Overview of SIMS-Based Experimental Studies of Tracer Diffusion in Solids and Application to Mg Self-Diffusion

Abstract

Tracer diffusivities provide the most fundamental information on diffusion in materials, and are the foundation of robust diffusion databases that enable the use of the Onsager phenomenological formalism with no major assumptions. Compared to traditional radiotracer techniques that utilize radioactive isotopes, the secondary ion mass spectrometry (SIMS)-based thin-film technique for tracer diffusion is based on the use of enriched stable isotopes that can be accurately profiled using SIMS. An overview of the thin-film method for tracer diffusion studies using stable isotopes is provided. Experimental procedures and techniques for the measurement of tracer diffusion coefficients are presented for pure magnesium, which presents some unique challenges due to the ease of oxidation. The development of a modified Shewmon-Rhines diffusion capsule for annealing Mg and an ultra-high vacuum system for sputter deposition of Mg isotopes are discussed. Optimized conditions for accurate SIMS depth profiling in polycrystalline Mg are provided.
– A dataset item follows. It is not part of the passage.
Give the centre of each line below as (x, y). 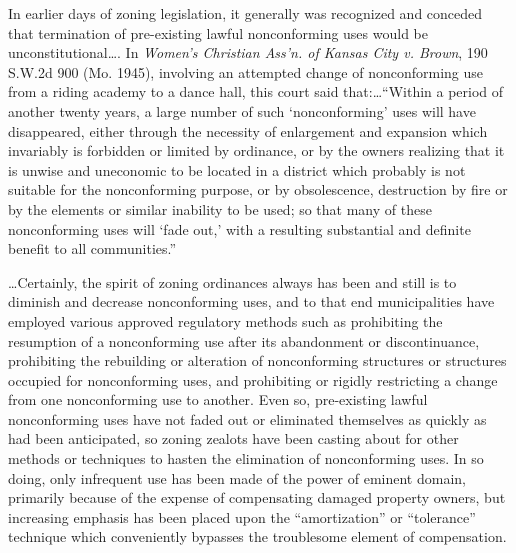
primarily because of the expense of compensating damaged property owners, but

An automated procedure for correction of heat-up and cool-down times during tracer diffusion annealing is discussed. The non-linear fitting of a SIMS depth profile data using the thin-film Gaussian solution to obtain the tracer diffusivity along with the background tracer concentration and tracer film thickness is demonstrated. An Arrhenius fit of the Mg self-diffusion data obtained using the low-temperature SIMS measurements from this study and the high-temperature radiotracer measurements of Shewmon and Rhines (Trans. AIME 250:1021-1025, 1954) was found to be a good representation of both types of diffusion data over a broad range of temperatures between 250 and 627 °C (523 and 900 K).